Weirs made of tree branches and brush, were used to block off and direct water
flow at designated points in the canals. Many modern day canals are located in
the same place as prehistoric Hohokam canals.
Through the years, the Hohokam lived in
different types of houses including pit houses, compound houses, big houses and
platform mounds. Pit houses were built as early as A.D. 450 and were dug 1 foot
into the ground. Made from wood and cactus ribs, then covered with mud and
adobe, they maintained warmer temperatures in the winter and cooler temperatures
in the summer. Pit houses were single room dwellings, activities were done
outside and people slept inside. Animals were kept outside and a very small pile
of hot coals were placed on the floor center to keep the room warm winter.
Compound houses were built from A.D. 1150-1450 and housed families. They were
made of caliche and mud stacked blocks, with stones at the base of the walls for
support.

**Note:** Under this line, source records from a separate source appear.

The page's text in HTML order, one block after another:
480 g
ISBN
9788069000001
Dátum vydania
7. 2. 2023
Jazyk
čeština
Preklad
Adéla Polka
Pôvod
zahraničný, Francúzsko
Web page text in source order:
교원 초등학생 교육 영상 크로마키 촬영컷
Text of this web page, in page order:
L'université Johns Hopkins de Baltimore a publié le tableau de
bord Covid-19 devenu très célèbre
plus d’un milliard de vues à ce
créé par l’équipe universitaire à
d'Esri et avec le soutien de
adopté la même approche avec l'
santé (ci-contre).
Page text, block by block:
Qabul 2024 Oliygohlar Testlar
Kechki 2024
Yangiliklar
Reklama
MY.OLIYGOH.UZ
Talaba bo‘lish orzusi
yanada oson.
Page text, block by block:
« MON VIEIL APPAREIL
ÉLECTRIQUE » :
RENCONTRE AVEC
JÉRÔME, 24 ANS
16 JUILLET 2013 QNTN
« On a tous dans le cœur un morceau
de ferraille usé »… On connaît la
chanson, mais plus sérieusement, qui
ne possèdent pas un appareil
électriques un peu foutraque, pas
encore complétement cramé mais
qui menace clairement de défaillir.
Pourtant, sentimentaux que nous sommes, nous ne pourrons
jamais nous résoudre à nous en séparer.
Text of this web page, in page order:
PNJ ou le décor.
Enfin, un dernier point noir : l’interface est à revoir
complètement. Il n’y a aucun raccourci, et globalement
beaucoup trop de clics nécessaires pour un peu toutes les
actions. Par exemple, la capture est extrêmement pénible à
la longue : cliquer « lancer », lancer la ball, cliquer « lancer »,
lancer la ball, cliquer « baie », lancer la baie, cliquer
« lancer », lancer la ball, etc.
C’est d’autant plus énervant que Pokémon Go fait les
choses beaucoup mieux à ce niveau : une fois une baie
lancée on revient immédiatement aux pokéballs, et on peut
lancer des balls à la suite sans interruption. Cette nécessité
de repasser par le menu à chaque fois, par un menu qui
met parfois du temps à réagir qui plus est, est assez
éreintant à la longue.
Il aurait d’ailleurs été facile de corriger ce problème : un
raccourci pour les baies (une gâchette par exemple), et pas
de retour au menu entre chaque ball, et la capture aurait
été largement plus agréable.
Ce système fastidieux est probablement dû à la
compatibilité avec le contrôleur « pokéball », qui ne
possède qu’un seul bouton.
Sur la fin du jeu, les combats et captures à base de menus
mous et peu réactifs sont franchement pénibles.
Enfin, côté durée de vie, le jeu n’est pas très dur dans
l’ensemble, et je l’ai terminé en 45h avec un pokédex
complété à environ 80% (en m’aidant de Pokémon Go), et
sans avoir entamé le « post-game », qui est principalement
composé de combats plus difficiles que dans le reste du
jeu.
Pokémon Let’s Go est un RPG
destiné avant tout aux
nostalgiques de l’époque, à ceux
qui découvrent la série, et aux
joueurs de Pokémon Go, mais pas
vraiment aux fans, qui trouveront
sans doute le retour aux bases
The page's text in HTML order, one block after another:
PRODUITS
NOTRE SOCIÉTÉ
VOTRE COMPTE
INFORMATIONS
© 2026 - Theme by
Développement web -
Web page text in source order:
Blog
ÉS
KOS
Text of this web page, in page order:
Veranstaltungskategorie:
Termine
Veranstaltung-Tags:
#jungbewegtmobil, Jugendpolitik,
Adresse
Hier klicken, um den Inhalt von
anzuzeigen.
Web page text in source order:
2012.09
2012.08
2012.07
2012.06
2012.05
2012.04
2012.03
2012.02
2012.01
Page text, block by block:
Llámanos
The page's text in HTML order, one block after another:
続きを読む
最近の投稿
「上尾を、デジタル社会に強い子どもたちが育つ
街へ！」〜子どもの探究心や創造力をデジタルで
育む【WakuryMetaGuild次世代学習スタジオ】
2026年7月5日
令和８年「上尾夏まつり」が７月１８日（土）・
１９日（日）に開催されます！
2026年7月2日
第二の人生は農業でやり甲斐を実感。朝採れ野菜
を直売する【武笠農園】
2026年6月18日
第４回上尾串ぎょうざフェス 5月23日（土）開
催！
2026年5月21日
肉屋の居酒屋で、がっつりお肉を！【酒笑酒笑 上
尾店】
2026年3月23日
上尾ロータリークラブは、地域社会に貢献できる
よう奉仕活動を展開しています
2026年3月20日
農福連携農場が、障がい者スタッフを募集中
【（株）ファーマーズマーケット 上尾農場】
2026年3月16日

The roof was made of woody cactus ribs and mesquite or palo verde beams
supported the woody roof.
Big houses were built from A.D. 1150-1450 and were similar to compound
houses, but were larger, had two stories and were possibly used for ceremonies
and astrology. Platform mounds built from A.D. 1150-1450, were large rectangular
mounds that evolved into a style with walls built of caliche rocks and adobe
mortar. Researchers have hypothesized that Hohokam platform mounds were tied to
the organization and operation of the canal systems or as ceremonial temples or
living space (Andrew and Bostwick 2000).
The Ball Court
The Hohokam constructed ball courts
from A.D. 750-1200 and the idea likely came from culture in Meso America. A ball
court was an oval or bowl shaped depression, approximately 80-115 feet in length
by 50 feet wide. Berms surrounded the ball courts and the floor was covered in
caliche. Games were played with round balls and covered in animal hide. Ball
courts possibly represented a passageway between the upper and lower spiritual
worlds or were a form of celebration, entertainment, religious/spiritual
activity or used as a trade site.
The Hohokam traded for goods such as
raw materials and finished products by using their cotton, surplus crops and
jewelry. There trade network reached from Mexico to Utah and from the Pacific
coast to New Mexico and into the Great Plains. It is also likely that the
Hohokam had far reaching trade routes with ancient Meso American cultures to the
south. Meso America is an ancient culture area between Mexico and Honduras,
where pre-Columbian societies flourished.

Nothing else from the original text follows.